Time series data: Observations on variables at T different points in time.
Example: (Y_t, X_t), for t = 1, ..., T.
Pooled data: Combines multiple sets of n entities observed across T different time periods.
Example: Y_i, X_i for i = 1, ..., n.
Panel data: Collection of the same n entities observed across T different time periods.
Example: (Y_it, X_it), with i = 1, ..., n and t = 1, ..., T.
A balanced panel means each entity is observed T times.
like a two sided table with individuals & across time
Pooled Model
A pooled model initializes a linear regression model with stacked data:
Formula: y_i = β_0 + β_1x_1i + ... + β_kx_ki + ε_i, where i = 1, ..., Tn.
generate an bunch of random variables (regressors)
then do a reg (OLS)
now simulate what if that sample was repeated 3 times (expand 3)
→done through copypasting the same observations. this is the pooled model
Causes lower standard errors without additional information—this is artificial.
Important considerations:
Are errors correlated over time?
Is there group-wise heteroskedasticity?
How to spot it IRL?
wages in several countries over 12 months, and you put just all countries (3)together, it means that we have 300 entities each month
Including Time Dummies in Models
not all bad even though they have limitations
Time dummies allow for different intercepts across various time periods.

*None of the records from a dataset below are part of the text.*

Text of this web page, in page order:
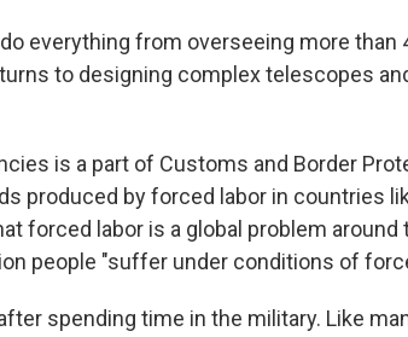
everything from overseeing more than
to designing complex telescopes
is a part of Customs and Border
produced by forced labor in countries
forced labor is a global problem around
people "suffer under conditions of
spending time in the military. Like
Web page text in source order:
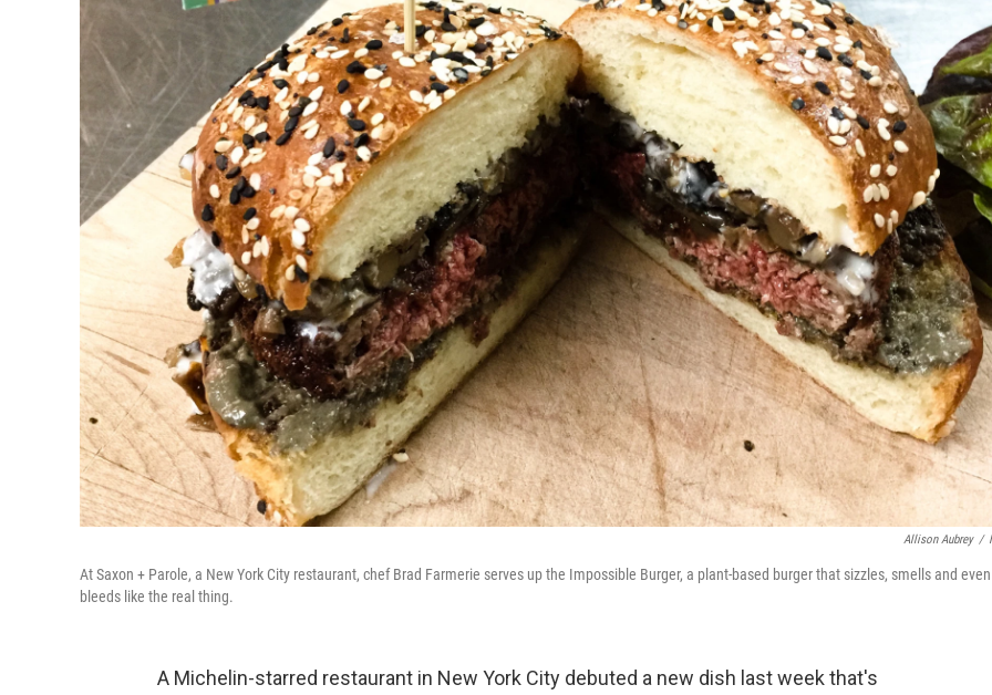
Allison Aubrey /
At Saxon + Parole, a New York City restaurant, chef Brad Farmerie serves up the Impossible Burger, a plant-based burger that sizzles, smells and even
bleeds like the real thing.
A Michelin-starred restaurant in New York City debuted a new dish last week that's
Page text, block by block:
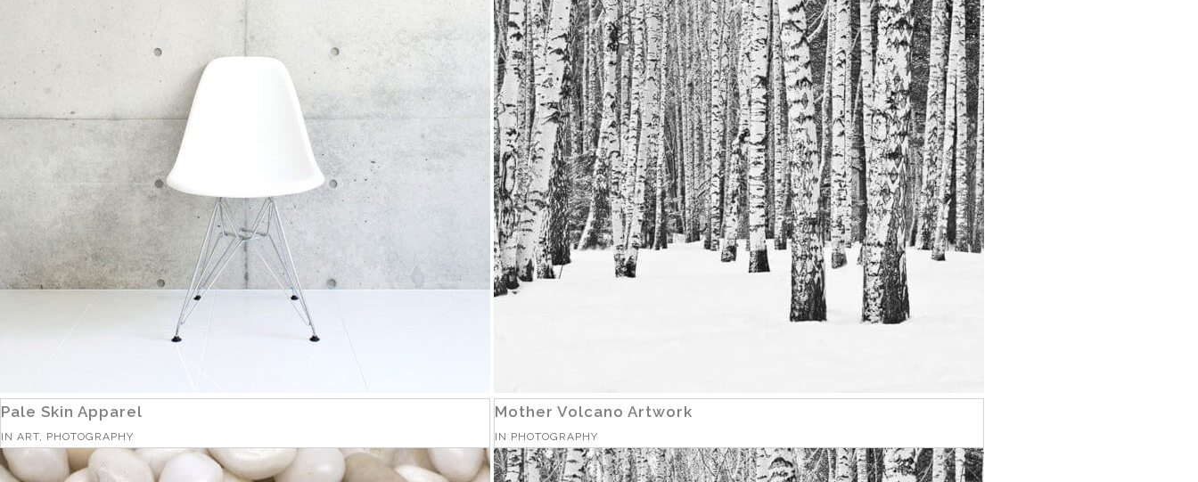
Pale Skin Apparel
IN ART, PHOTOGRAPHY
Mother Volcano Artwork
IN PHOTOGRAPHY
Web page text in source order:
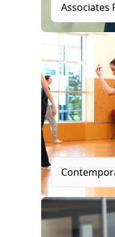
Associates
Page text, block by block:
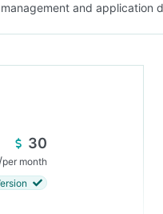
and application
30
/per month
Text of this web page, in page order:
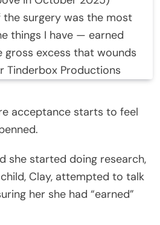
surgery was the most
things I have — earned
gross excess that wounds
Tinderbox Productions
acceptance starts to feel
she started doing research,
Clay, attempted to talk
her she had “earned”
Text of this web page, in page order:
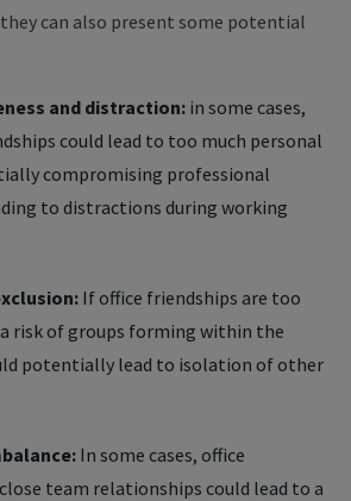
can also present some potential
and distraction: in some cases,
could lead to too much personal
compromising professional
to distractions during working
If office friendships are too
risk of groups forming within the
potentially lead to isolation of other
In some cases, office
team relationships could lead to a
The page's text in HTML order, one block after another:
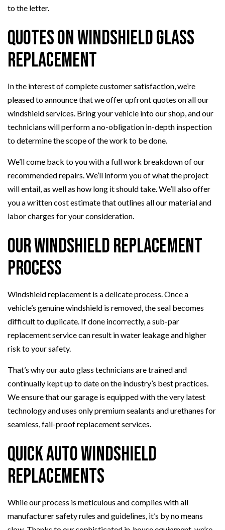
to the letter.
Quotes on Windshield Glass
Replacement
In the interest of complete customer satisfaction, we’re
pleased to announce that we offer upfront quotes on all our
windshield services. Bring your vehicle into our shop, and our
technicians will perform a no-obligation in-depth inspection
to determine the scope of the work to be done.
We’ll come back to you with a full work breakdown of our
recommended repairs. We’ll inform you of what the project
will entail, as well as how long it should take. We’ll also offer
you a written cost estimate that outlines all our material and
labor charges for your consideration.
Our Windshield Replacement
Process
Windshield replacement is a delicate process. Once a
vehicle’s genuine windshield is removed, the seal becomes
difficult to duplicate. If done incorrectly, a sub-par
replacement service can result in water leakage and higher
risk to your safety.
That’s why our auto glass technicians are trained and
continually kept up to date on the industry’s best practices.
We ensure that our garage is equipped with the very latest
technology and uses only premium sealants and urethanes for
seamless, fail-proof replacement services.
Quick Auto Windshield
Replacements
While our process is meticulous and complies with all
manufacturer safety rules and guidelines, it’s by no means

but can be included for different slopes,
but in general allows us to see how the relationship is impacted over time? if there are things that evolve with time that have an impact on the relationship
Formula: y_it = β_1x_1i + ... + β_kx_ki + δ_1T_1 + ... + δ_TT_T + ε_it.
T_j is 1 if the observation is at time j, else 0.
Cannot identify individual effects with this model.
Variables that only vary over time cannot be included to avoid perfect multicollinearity.
Simpson's Paradox
A trend may be present in separate groups but can disappear when combined.
Fixed-effects estimation can address this unobserved heterogeneity.
Fixed Effects Model
Panel data control for unobserved variables constant over time across different entities.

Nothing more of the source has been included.